The triple below will link the ex:myWidget1 to triples defined by the above sql.

ex:myWidget1 ct:hasResource "my_resource" . 

However, it will only be linked to those triples corresponding to rows where the identifier column equals the identifier associated with ex:myWidget1. Below, we define that ex:instanceA is only linked to those rows where the id column is ts1.

ex:myWidget1 ct:hasIdentifier "ts1" . 

In any such resource sql, the id column is mandatory.

Relating the Database to RDF Triples

Next, we want to relate the rows in this sql, each containing id, timestamp, value to RDF triples, using a template.

from chrontext import Prefix, Variable, Template, Parameter, RDFType, Triple, XSD
ct = Prefix("ct", "https://github.com/DataTreehouse/chrontext#")
xsd = XSD()
id = Variable("id")
timestamp = Variable("timestamp")
value = Variable("value")
dp = Variable("dp")
resources = {
    "my_resource": Template(
        iri=ct.suf("my_resource"),
        parameters=[
            Parameter(id, rdf_type=RDFType.Literal(xsd.string)),
            Parameter(timestamp, rdf_type=RDFType.Literal(xsd.dateTime)),
            Parameter(value, rdf_type=RDFType.Literal(xsd.double)),
        ],
        instances=[
            Triple(id, ct.suf("hasDataPoint"), dp),
            Triple(dp, ct.suf("hasValue"), value),
            Triple(dp, ct.suf("hasTimestamp"), timestamp)
        ]
)}

This means that our instance ex:myWidget1, will be associated with a value and a timestamp (and a blank data point) for each row in ts1.csv. For instance, the first row means we have:

ex:widget1 ct:hasDataPoint _:b1 .
_:b1 ct:hasTimestamp "2022-06-01T08:46:52Z"^^xsd:dateTime .
_:b1 ct:hasValue 1 .

Chrontext is created for those cases when this is infeasibly many triples, so we do not want to materialize them, but query them.

Creating the engine and querying:

The context for our analytical data (e.g. a model of an industrial asset) has to be stored in a SPARQL endpoint. In this case, we use an embedded Oxigraph engine that comes with chrontext. Now we assemble the pieces and create the engine.

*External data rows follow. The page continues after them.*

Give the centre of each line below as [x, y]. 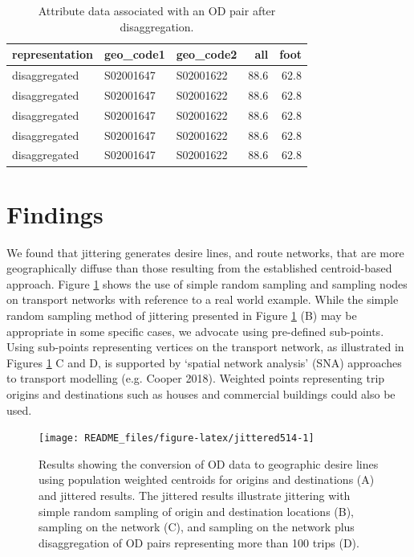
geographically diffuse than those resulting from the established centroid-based [199, 268]
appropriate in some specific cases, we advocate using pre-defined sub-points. [195, 331]
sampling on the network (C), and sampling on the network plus [197, 527]
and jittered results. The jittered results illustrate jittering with [195, 495]
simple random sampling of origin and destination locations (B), [197, 511]
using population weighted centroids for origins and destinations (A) [207, 479]
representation [53, 54]
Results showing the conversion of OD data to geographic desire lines [209, 463]
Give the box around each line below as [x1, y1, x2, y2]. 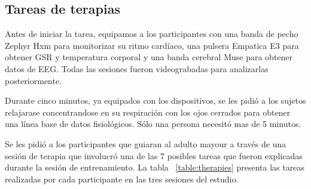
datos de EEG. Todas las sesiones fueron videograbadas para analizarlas [5, 62, 269, 75]
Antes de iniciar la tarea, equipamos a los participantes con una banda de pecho [5, 27, 298, 40]
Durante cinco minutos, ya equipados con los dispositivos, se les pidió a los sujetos [5, 94, 306, 107]
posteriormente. [5, 74, 62, 86]
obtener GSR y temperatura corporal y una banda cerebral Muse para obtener [5, 51, 293, 63]
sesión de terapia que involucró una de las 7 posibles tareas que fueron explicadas [5, 149, 303, 162]
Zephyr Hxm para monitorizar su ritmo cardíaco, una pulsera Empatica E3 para [5, 39, 299, 51]
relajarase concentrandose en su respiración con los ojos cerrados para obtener [5, 106, 291, 118]
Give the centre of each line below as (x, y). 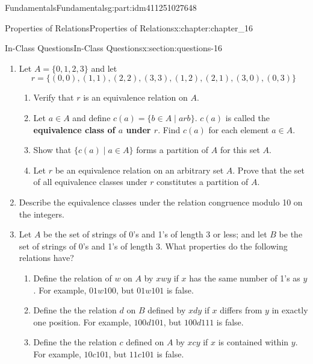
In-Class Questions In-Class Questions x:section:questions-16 (113, 48)
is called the (247, 117)
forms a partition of (172, 150)
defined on (145, 342)
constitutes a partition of (203, 182)
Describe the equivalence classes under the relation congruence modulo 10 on (161, 202)
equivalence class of (74, 129)
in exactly (290, 310)
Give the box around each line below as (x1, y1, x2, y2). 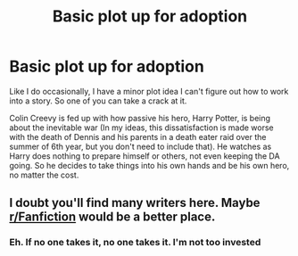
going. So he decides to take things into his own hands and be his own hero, (9, 160, 290, 170)
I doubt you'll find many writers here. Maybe (9, 195, 261, 211)
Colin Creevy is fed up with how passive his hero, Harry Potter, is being (9, 112, 270, 123)
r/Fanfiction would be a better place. (9, 210, 216, 225)
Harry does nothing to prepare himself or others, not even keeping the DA (9, 150, 280, 161)
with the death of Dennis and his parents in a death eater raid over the (9, 131, 267, 142)
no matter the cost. (9, 169, 79, 180)
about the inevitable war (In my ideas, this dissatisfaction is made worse (9, 122, 274, 133)
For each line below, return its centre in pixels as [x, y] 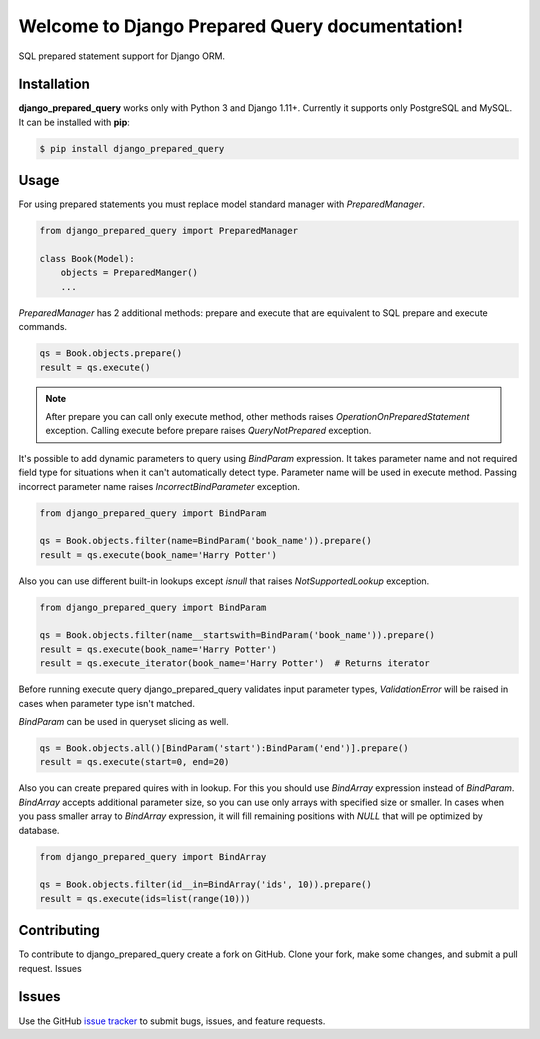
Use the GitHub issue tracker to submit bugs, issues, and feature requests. [172, 1021]
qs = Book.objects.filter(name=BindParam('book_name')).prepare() [205, 541]
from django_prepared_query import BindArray [153, 856]
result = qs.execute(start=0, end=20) [134, 762]
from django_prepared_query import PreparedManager [169, 231]
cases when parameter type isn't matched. [106, 703]
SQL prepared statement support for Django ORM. [121, 56]
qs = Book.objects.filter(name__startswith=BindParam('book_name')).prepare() [237, 635]
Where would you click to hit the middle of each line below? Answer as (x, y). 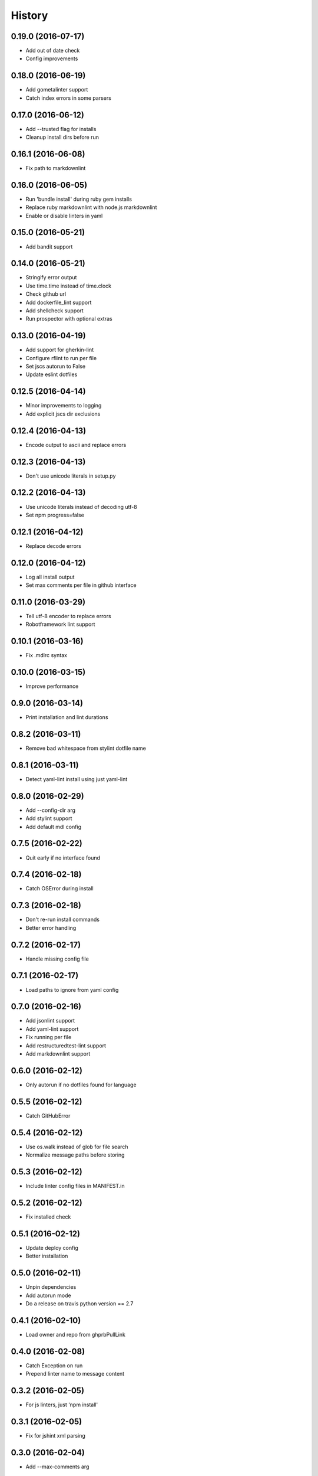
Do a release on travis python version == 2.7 (79, 1303)
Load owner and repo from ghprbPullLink (76, 1334)
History (29, 15)
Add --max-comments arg (57, 1467)
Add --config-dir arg (51, 810)
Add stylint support (49, 818)
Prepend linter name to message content (75, 1374)
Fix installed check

from chrontext import Engine, SparqlEmbeddedOxigraph
oxigraph_store = SparqlEmbeddedOxigraph(rdf_file="my_graph.ttl", path="oxigraph_db_tutorial")
engine = Engine(
    resources,
    virtualized_python_database=vdb,
    sparql_embedded_oxigraph=oxigraph_store)
engine.init()

Now we can use our context to query the dataset. The aggregation below are pushed into DuckDB. The example below is a bit simple, but complex conditions can identify the ?w and ?s.

q = """
    PREFIX xsd:<http://www.w3.org/2001/XMLSchema#>
    PREFIX chrontext:<https://github.com/DataTreehouse/chrontext#>
    PREFIX types:<http://example.org/types#>
    SELECT ?w (SUM(?v) as ?sum_v) WHERE {
        ?w types:hasSensor ?s .
        ?s a types:ThingCounter .
        ?s chrontext:hasTimeseries ?ts .
        ?ts chrontext:hasDataPoint ?dp .
        ?dp chrontext:hasTimestamp ?t .
        ?dp chrontext:hasValue ?v .
        FILTER(?t > "2022-06-01T08:46:53Z"^^xsd:dateTime) .
    } GROUP BY ?w
    """
df = engine.query(q)
print(df)

This produces the following result:

w sum_v
str decimal[38,0]
http://example.org/case#myWidget1 1215
http://example.org/case#myWidget2 1216

Roadmap in brief

Let us know if you have suggestions!

Stabilization

Chrontext will be put into use in the energy industry during the period, and will be stabilized as part of this process. We are very interested in your bug reports!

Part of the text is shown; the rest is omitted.